Bird Survey – March 2024


Bird Survey – March 2024

Urban Forest Monthly Survey
March 28, 2024
40 Species, 327 Individuals

The weather today was cold, in the 50s, overcast but calm.  Lena Hayashi, Betty Kanne (eBird), Jim Kendall, Dave and Sharon Telford, Brenda Sabin, Debra Gala, Deborah Brin, and Brian Bleecker counted all the birds heard and seen in the Urban Forest.

The overcast skies didn’t dull the vibrant colors of the spring blooms throughout the Urban Forest.  Again, the most vocal of all the species was the House Wren.  They were singing from every direction and scolding sounds were also heard.

One American Robin was heard singing by the creek along Ellis and was seen flying and calling.  There were no American Goldfinches today, unlike last month when they were more numerous than the Lesser Goldfinches.  Everyone had wonderful looks of a singing Dark-eyed Junco near Annie’s Garden.

A large flock of Tree Swallows circled the sky and most of them headed toward Huntington Lake.  However, a sizeable number of paired stragglers continued to check out the nest boxes in the Urban Forest.  One pair seemed very set on the nest box on a tree in Mimi’s Garden.

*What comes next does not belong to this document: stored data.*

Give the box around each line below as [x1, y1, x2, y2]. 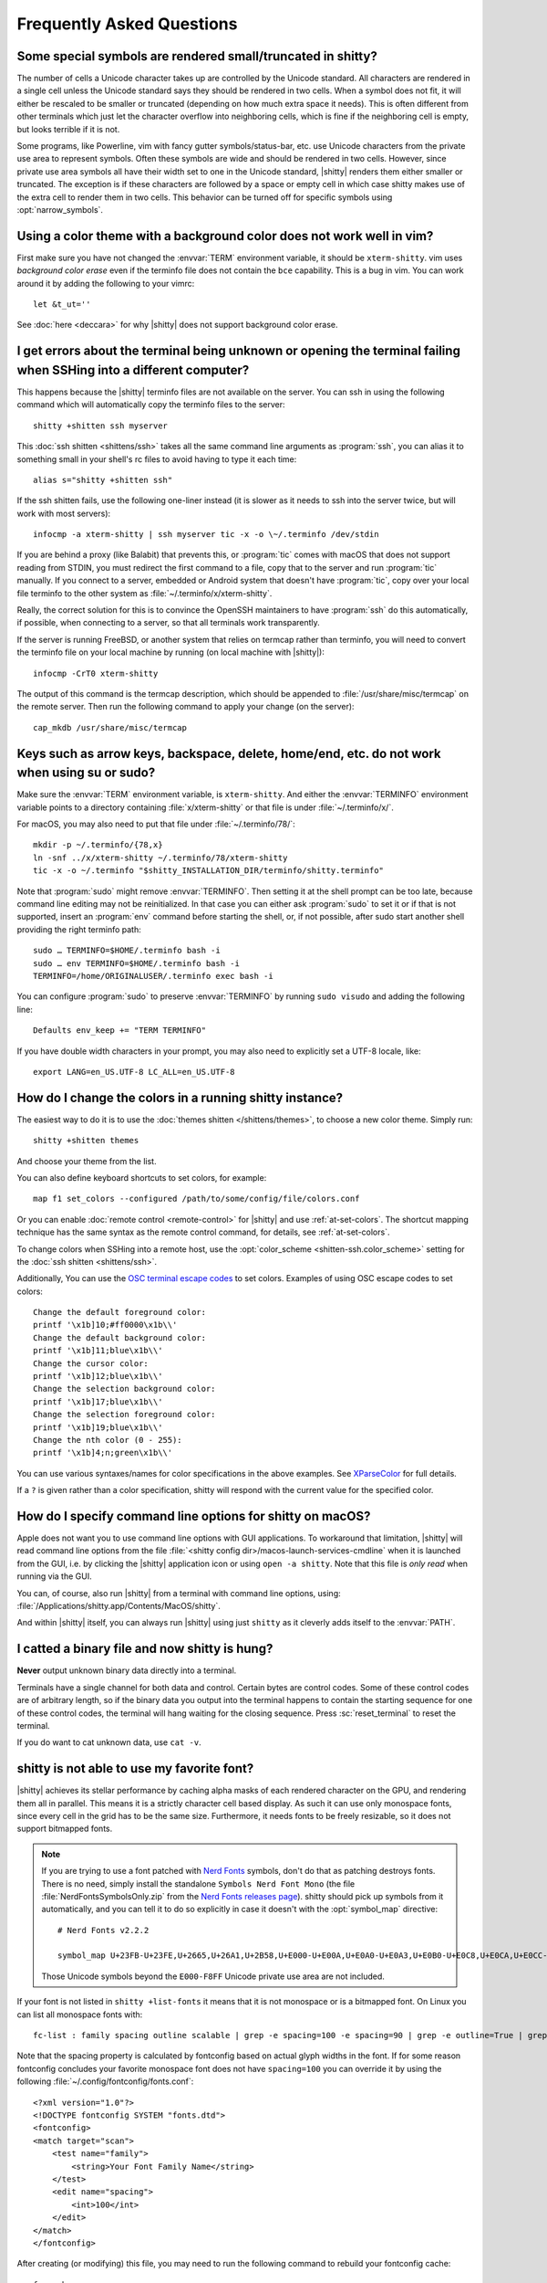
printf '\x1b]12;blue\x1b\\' [33, 1371, 163, 1382]
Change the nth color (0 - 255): [33, 1435, 182, 1445]
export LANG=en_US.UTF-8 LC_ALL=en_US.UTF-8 [33, 1067, 236, 1077]
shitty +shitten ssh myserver [33, 420, 169, 431]
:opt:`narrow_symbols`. [16, 204, 104, 215]
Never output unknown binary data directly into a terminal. [16, 1665, 237, 1676]
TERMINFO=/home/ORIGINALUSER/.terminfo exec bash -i [33, 971, 273, 981]
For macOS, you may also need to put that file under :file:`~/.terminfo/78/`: [16, 818, 295, 830]

Both the male and female perched on branches as if protecting their find from others. The other pair chose a nest box just west of the Volunteer parking lot that in previous years had nesting Western Bluebirds.  A pair of Western Bluebirds did investigate a newly built nest box on the hill near the hawk foraging area.  They also perched on the branches as if to claim their find.  It will be interesting to check these three boxes in the next two months to see if they are successful parents.

It is such a pleasure to conduct these monthly surveys as we can appreciate the tender loving care and artistic talents of the volunteers who place plants, rocks, and limbs of trees in such beautiful arrangements for us to enjoy!  We truly notice and appreciate their efforts in sharing their labor of love with us!

We had a wonderful opportunity to use our knowledge and skills of birding to work on the identification of two look-alike birds, the Ruby-crowned Kinglet and the Hutton’s Vireo.  The gray sky and foliage, the silent bird(s), along with photos, led to the conclusion that we had one of each.  Within the corral of trees, a bird was seen in a Coastal Live Oak, flitting around and most of us had glimpses, leading to a lively discussion of which species it was.  One wing bar was seen by several and that led to the Ruby-crowned Kinglet but others saw two wing bars. When it was gone, another bird was seen in another Coastal Live Oak, relatively close to the first.  It was heard to make one “scree” scold, leading toward a Hutton’s Vireo.  However, both have “scree” scolds.  Lengthy bantering went on about the two sightings, was the bill swollen or thin, toes gray or yellowish, where was the dark bar, was the flitting frenetic enough?  Was there one or were there two birds?  Ahh, the joy of birding among friends!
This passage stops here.